Estou lendo Lisboa em Pessoa, um roteiro turístico inspirado num texto de Fernando Pessoa e escrito por João Correia Filho (Editora Leya, 2011, 376 p.). Pessoa era um lisboeta entusiasmado por sua cidade e no início da década de 1920 preparou uma sugestão de passeio pela capital portuguesa: Lisboa: o que o turista deve ver. Com base nesse texto (que permaneceu inédito até a década de 1990), o jornalista e fotógrafo brasileiro João Correia Filho preparou este Lisboa em Pessoa, com diversas sugestões de roteiros para bater pernas e se encantar com o mundo lisboeta. Vai ser meu guia na próxima viagem.

Já estive em Lisboa mais de uma vez e confesso que não conheço nem um terço do que “o turista deve ver”. Uma vez jantei no Teatro São Carlos, no Chiado, e tinha a vaga noção de que Fernando Pessoa nascera numa casa das proximidades. Planejara que depois do jantar caminharia no entorno do teatro, procurando a tal casa, mas um doido tentou vender um quadro para minha mulher, ficou nos esperando na porta do restaurante, e tivemos que sair apressados. O garçom nos ajudou a despistar o pintor e fomos quase correndo em direção a Rua Almeida Garret para pegarmos um táxi. A casa do poeta ficou para outra oportunidade.
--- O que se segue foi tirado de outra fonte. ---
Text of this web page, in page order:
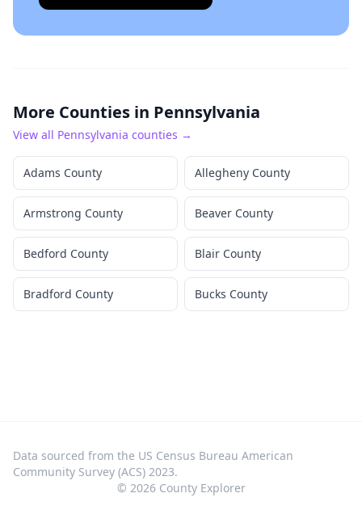
More Counties in Pennsylvania
View all Pennsylvania counties →
Adams County Allegheny County
Armstrong County Beaver County
Bedford County Blair County
Bradford County Bucks County
Data sourced from the US Census Bureau American
Community Survey (ACS) 2023.
© 2026County Explorer
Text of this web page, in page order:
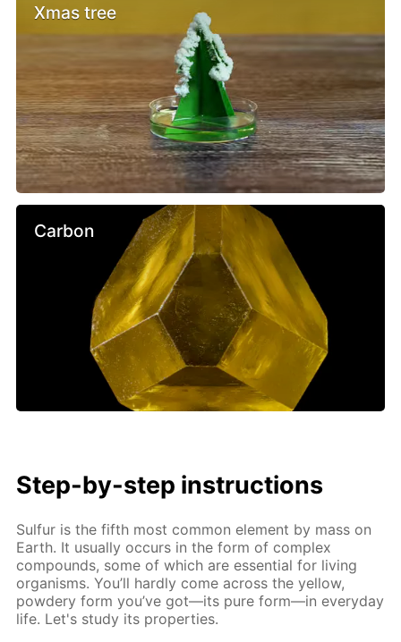
Xmas tree
Carbon
Step-by-step instructions
Sulfur is the fifth most common element by mass on
Earth. It usually occurs in the form of complex
compounds, some of which are essential for living
organisms. You’ll hardly come across the yellow,
powdery form you’ve got—its pure form—in everyday
life. Let's study its properties.
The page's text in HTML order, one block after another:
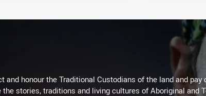
and honour the Traditional Custodians of the land and
the stories, traditions and living cultures of Aboriginal and
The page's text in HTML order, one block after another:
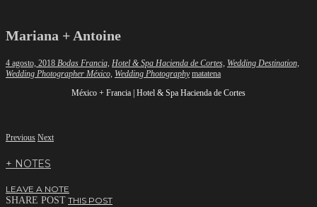
Mariana + Antoine
4 agosto, 2018 Bodas Francia, Hotel & Spa Hacienda de Cortes, Wedding Destination,
Wedding Photographer México, Wedding Photography Author
matatena
México + Francia | Hotel & Spa Hacienda de Cortes
Previous Next
+ NOTES
LEAVE A NOTE
SHARE POST THIS POST
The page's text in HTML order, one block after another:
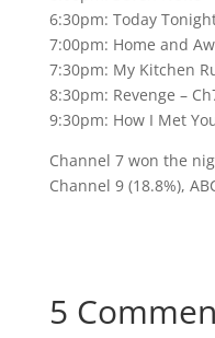
6:30pm: Today
7:00pm: Home and
7:30pm: My Kitchen
8:30pm: Revenge –
9:30pm: How I Met
Channel 7 won the
Channel 9 (18.8%),
5
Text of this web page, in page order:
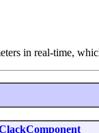
in real-time,
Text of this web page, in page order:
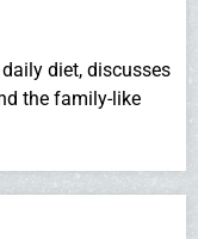
diet, discusses
the family-like
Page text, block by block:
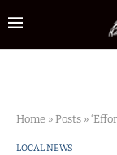
Home » Posts »
LOCAL NEWS
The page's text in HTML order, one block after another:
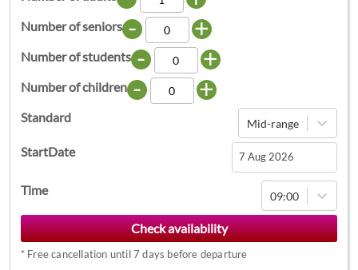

Voltei ao Chiado outras vezes, mas nunca mais fiz a caminhada em torno do Teatro São Carlos, procurando a casa de Pessoa – a qual, segundo Correia Filho, tem apenas uma pequena placa anunciando que ali nasceu o poeta. A Casa Fernando Pessoa, um centro cultural dedicado ao mestre de “Tabacaria”, fica mais adiante (no bairro Estrela) e dessa vez pretendo visitá-la (Rua Coelho da Rocha, nº. 16).
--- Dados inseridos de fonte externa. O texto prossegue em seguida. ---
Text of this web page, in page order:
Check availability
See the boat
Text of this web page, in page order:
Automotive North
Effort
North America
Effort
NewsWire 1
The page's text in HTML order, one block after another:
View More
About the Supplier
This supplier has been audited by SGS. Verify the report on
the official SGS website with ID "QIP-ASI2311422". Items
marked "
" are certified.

No itinerário que contempla a visita a Casa Fernando Pessoa, Correia Filho propõe uma longa caminhada, iniciando no Parque Eduardo VII (na frente do qual me hospedei na primeira vez que estive em Lisboa), passando pelo Aqueduto das Águas Livres e chegando até a Basílica Estrela. Uma caminhada e tanto que, ao menos agora, estou disposto a cumprir. No entanto me conheço, sou daqueles turistas que não seguem os roteiros à risca. Às vezes paro num parque e fico fotografando (o que pode acontecer no Parque Eduardo VII ou no Jardim Estrela, outro local do itinerário). Ou então entro numa igreja e divido meu olhar entre as imagens sacras, os frequentadores devotos e as pacientes faxineiras esfregando o chão ou tirando o pó dos altares. Os santos portugueses são belíssimos, muito expressivos, as Nossas Senhoras, encantadoras, que não há como não parar e se esquecer do mundo.

Anoitei o passeio na agenda – Parque Eduardo VII até a Casa Fernando Pessoa –, mas sei que posso me perder no caminho. Se não chegar antes da Casa Fernando Pessoa fechar as portas (às 18 horas), direi a mim mesmo os versos de um de seus famosos heterônimos (Álvaro de Campos): “Nada me prende a nada. / Quero cinquenta coisas ao mesmo tempo. / [...] / [E] vivo num sonhar irrequieto” (Lisboa revisited, 1926) – e estarei perdoado, quem sabe.